Mrs. Burne-Jones
Angela Thirkell talks about how her grandmother — the wife and, later, widow of the painter, Edward Burne-Jones — used to have workingmen into her home to read to them about Pre-Raphaelitism and socialism: “All the snobbishness latent in children came to the fore as we watched the honoured but unhappy workman sitting stiffly on the edge of his chair in his horrible best clothes while my grandmother’s lovely earnest voice preached William Morris to him.”

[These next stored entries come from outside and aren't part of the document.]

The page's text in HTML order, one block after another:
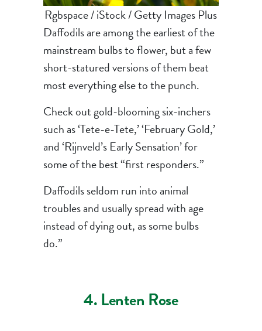
Rgbspace / iStock / Getty Images Plus
Daffodils are among the earliest of the
mainstream bulbs to flower, but a few
short-statured versions of them beat
most everything else to the punch.
Check out gold-blooming six-inchers
such as ‘Tete-e-Tete,’ ‘February Gold,’
and ‘Rijnveld’s Early Sensation’ for
some of the best “first responders.”
Daffodils seldom run into animal
troubles and usually spread with age
instead of dying out, as some bulbs
do.”
4. Lenten Rose

In spite of her wide affections and deep understanding she was curiously removed from real life and I think she honestly believed that The Seven Lamps of Architecture on every working-man’s table would go far to ameliorate the world. She was absolutely fearless, morally and physically. During the South African War her sympathies were with the Boers, and though she was at that time a widow, living alone, she never hesitated to bear witness, without a single sympathizer. When peace was declared she hung out of her window a large blue cloth on which she had been stitching the words: ‘We have killed and also taken possession.’ For some time there was considerable personal danger to her from a populace in Mafeking mood, till her nephew, Rudyard Kipling, coming over from The Elms, pacified the people and sent them away. Single-minded people can be a little alarming to live with and we children had a nervous feeling that we never knew where our grandmother might break out next. — Angela Thirkell, Three Houses, pp. 78-79, 79-80.